> **Task description**
Copy out the entries below exactly as they stand, but only from the line containing "enum VLevel_t [48, 195, 89, 202]" through the line containing "enum VLogic_t [48, 236, 89, 243]".
*** Data to process Section Begins ***
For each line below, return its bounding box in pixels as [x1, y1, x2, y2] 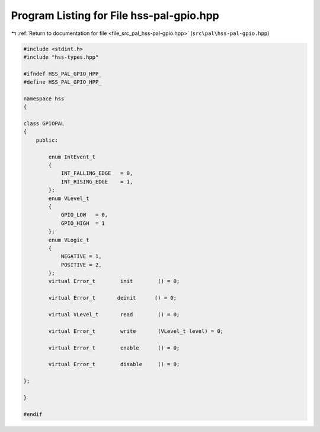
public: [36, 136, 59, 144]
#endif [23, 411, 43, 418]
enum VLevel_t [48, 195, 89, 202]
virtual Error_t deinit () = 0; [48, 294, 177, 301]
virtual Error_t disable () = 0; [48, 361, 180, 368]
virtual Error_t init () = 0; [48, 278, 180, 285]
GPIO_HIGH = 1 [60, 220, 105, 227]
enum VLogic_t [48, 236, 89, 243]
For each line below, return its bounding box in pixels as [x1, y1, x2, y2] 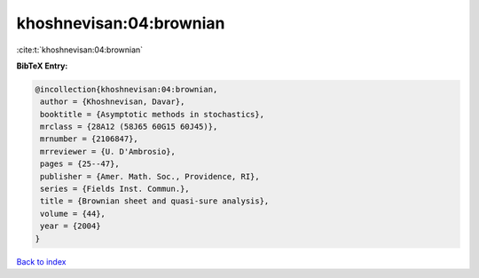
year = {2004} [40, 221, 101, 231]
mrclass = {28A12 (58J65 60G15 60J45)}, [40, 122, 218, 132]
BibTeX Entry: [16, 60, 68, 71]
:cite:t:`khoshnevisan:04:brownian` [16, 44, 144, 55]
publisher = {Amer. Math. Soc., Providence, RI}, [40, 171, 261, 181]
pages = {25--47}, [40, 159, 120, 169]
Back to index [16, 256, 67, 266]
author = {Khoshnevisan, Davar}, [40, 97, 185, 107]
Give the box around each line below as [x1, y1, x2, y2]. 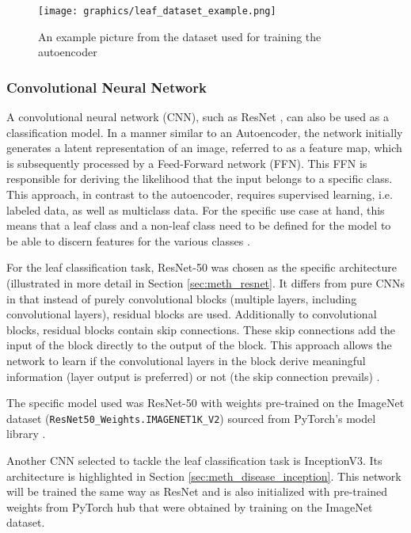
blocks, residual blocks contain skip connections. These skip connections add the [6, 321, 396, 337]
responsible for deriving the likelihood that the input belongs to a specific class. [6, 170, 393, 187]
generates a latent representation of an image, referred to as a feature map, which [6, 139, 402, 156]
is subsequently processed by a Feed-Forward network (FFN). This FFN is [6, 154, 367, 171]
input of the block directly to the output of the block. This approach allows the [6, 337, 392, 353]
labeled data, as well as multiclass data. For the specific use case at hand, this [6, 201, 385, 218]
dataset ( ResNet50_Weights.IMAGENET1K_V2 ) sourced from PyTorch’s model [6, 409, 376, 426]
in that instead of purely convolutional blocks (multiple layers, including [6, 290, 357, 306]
*** Data to process Section Ends ***
> **Answer**
enum VLevel_t [48, 195, 89, 202]
virtual Error_t deinit () = 0; [48, 294, 177, 301]
virtual Error_t disable () = 0; [48, 361, 180, 368]
virtual Error_t init () = 0; [48, 278, 180, 285]
GPIO_HIGH = 1 [60, 220, 105, 227]
enum VLogic_t [48, 236, 89, 243]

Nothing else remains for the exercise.